La CSRD (Corporate Sustainability Reporting Directive), en étendant les exigences de la NFRD (Non Financial Reporting Directive) et en élargissant son périmètre d’application, apparaît dès lors comme une pièce maîtresse du dispositif législatif et réglementaire européen, à côté des réglementations SFDR et Taxonomie. En imposant à quelque 50.000 entreprises européennes (vs 11.700 avec la NFRD) la communication annuelle d’un reporting standardisé sur la durabilité de leurs activités, elle va permettre d’améliorer la disponibilité, la comparabilité et la qualité des données ESG. En outre, un apport primordial de la CSRD est l’introduction du principe de double matérialité, qui engage les entreprises à identifier à la fois les risques et impacts que représentent leurs activités sur l’environnement et la société, et la manière dont les enjeux de durabilité influent sur l’entreprise.

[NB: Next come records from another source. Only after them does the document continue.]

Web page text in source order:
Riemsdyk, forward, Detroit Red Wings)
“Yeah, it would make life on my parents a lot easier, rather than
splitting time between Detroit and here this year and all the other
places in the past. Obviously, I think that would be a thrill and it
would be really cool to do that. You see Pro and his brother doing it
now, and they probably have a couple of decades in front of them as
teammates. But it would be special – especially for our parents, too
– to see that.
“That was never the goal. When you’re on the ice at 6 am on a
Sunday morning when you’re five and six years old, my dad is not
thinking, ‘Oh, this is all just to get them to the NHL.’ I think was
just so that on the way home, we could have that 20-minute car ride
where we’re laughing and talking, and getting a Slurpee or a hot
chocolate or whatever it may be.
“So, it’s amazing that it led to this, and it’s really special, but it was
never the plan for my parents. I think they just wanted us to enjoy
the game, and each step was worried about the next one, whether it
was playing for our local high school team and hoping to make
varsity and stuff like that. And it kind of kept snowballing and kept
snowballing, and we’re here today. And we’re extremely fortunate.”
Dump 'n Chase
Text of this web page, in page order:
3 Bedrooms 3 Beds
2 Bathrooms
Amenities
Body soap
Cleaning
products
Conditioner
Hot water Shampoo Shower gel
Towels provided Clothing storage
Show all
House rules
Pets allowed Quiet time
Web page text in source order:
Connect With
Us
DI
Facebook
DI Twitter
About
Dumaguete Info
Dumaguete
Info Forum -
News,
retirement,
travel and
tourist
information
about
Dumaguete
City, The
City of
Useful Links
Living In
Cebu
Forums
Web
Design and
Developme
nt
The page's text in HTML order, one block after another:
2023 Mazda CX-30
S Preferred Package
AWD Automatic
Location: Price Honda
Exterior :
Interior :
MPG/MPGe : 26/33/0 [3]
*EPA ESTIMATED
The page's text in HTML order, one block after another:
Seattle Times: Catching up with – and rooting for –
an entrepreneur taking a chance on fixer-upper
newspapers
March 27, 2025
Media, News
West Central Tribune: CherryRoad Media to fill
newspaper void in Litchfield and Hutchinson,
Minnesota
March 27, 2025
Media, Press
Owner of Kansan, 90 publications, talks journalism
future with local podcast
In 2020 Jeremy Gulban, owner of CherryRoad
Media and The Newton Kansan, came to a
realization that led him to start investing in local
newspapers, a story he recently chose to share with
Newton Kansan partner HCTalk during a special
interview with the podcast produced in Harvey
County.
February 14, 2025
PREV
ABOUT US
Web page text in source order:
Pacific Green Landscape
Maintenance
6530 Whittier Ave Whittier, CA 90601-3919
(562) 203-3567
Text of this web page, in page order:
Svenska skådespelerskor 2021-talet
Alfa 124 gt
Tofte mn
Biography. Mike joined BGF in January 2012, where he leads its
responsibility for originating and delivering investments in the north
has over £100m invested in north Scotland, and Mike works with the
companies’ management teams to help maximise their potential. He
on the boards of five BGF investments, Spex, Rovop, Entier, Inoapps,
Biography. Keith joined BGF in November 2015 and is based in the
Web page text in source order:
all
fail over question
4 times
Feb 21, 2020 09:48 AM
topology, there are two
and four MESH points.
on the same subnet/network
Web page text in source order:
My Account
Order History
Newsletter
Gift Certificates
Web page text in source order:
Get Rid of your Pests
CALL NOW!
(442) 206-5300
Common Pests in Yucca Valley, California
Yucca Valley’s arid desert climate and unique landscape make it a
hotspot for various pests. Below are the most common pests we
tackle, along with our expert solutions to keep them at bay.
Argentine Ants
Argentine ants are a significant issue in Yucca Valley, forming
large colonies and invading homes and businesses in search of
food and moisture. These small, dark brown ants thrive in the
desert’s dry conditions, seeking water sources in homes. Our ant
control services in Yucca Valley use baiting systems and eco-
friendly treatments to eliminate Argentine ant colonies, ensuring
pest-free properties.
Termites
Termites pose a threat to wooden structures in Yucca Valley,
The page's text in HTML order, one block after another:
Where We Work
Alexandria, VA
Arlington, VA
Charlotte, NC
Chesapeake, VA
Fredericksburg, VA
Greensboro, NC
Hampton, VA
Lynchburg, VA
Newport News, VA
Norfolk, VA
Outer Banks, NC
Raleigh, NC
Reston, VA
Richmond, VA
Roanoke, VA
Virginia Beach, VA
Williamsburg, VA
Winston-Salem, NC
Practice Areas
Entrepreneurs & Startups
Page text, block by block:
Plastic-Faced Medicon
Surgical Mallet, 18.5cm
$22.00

L’attente est forte pour l’ensemble des investisseurs, qui veulent disposer d’une information fiable pour orienter leurs flux financiers vers des investissements en lien avec leurs aspirations, et pour les institutionnels devant eux-mêmes répondre à leurs obligations de reporting ESG. Au-delà de la qualité des informations qui devront être mises à disposition par les émetteurs via le reporting CSRD, l’enjeu consistera à proposer une grille de lecture claire et intelligible, avec une divulgation sélective d’indicateurs clés, quantitatifs et standardisés, et accompagnés d’informations qualitatives permettant la bonne compréhension des données publiées. La majorité des investisseurs n’ont en effet pas les moyens ni le temps d’analyser en détail les politiques de durabilité de chaque émetteur, la crédibilité de son plan de transition énergétique et son alignement avec l’Accord de Paris notamment.

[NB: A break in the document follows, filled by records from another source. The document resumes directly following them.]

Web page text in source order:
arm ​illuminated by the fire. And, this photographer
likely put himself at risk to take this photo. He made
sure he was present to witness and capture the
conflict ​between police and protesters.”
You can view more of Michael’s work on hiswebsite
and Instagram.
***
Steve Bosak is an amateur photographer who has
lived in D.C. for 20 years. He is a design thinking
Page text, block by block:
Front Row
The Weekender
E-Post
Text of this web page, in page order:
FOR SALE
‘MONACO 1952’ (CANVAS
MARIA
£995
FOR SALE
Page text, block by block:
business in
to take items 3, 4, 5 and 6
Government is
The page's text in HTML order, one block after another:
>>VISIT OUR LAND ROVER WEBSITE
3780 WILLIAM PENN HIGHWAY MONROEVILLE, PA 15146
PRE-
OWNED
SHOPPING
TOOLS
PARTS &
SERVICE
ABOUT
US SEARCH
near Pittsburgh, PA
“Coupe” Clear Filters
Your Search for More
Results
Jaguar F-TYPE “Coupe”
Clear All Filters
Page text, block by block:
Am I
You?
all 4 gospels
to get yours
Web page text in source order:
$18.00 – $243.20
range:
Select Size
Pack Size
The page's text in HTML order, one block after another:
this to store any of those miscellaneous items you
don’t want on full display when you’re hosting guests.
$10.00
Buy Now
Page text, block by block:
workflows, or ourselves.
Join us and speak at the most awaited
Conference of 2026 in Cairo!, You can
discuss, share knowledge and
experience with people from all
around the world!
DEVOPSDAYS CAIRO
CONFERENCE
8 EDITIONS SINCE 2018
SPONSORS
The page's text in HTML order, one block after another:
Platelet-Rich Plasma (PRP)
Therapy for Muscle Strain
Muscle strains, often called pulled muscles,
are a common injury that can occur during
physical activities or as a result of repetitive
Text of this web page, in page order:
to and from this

Cette tâche incombera principalement aux gestionnaires d’actifs, qui devront analyser les informations communiquées par les entreprises au-delà des indicateurs fournis, notamment sur leur approche face aux enjeux de durabilité et la mise en perspective par rapport au secteur d’activité concerné, et faire preuve de pédagogie auprès de leurs clients dans la restitution de ces informations.

Si le cadre proposé va clairement dans le bon sens, la CSRD à elle seule ne permettra pas de répondre à l’ensemble de ces enjeux, et des questions restent en suspens : les entreprises non cotées, pour lesquelles le reporting reste facultatif, vont-elles tout de même réaliser cet exercice en vue d’attirer les investisseurs ? Qu’en est-il des entreprises non européennes, qui ne sont de fait pas soumises à la CSRD ? Quid de la nécessaire convergence internationale ou interopérabilité avec les autres normes en cours d’élaboration dans les différentes régions ? Il sera en effet essentiel de disposer d’un cadre de référence commun afin d’harmoniser les pratiques à l’échelle mondiale.

La tant attendue CSRD contribuera, à terme, à fiabiliser les données ESG, à donner plus de transparence, et ainsi à renforcer la crédibilité des approches et analyses proposées par les gestionnaires d’actifs à leurs clients sur les investissements durables. Mais le chemin est encore long et les investisseurs devront encore, un temps, composer avec une multitude d’informations extra-financières complexes à appréhender et non homogènes, pour choisir les produits d’investissements qui leur correspondent véritablement.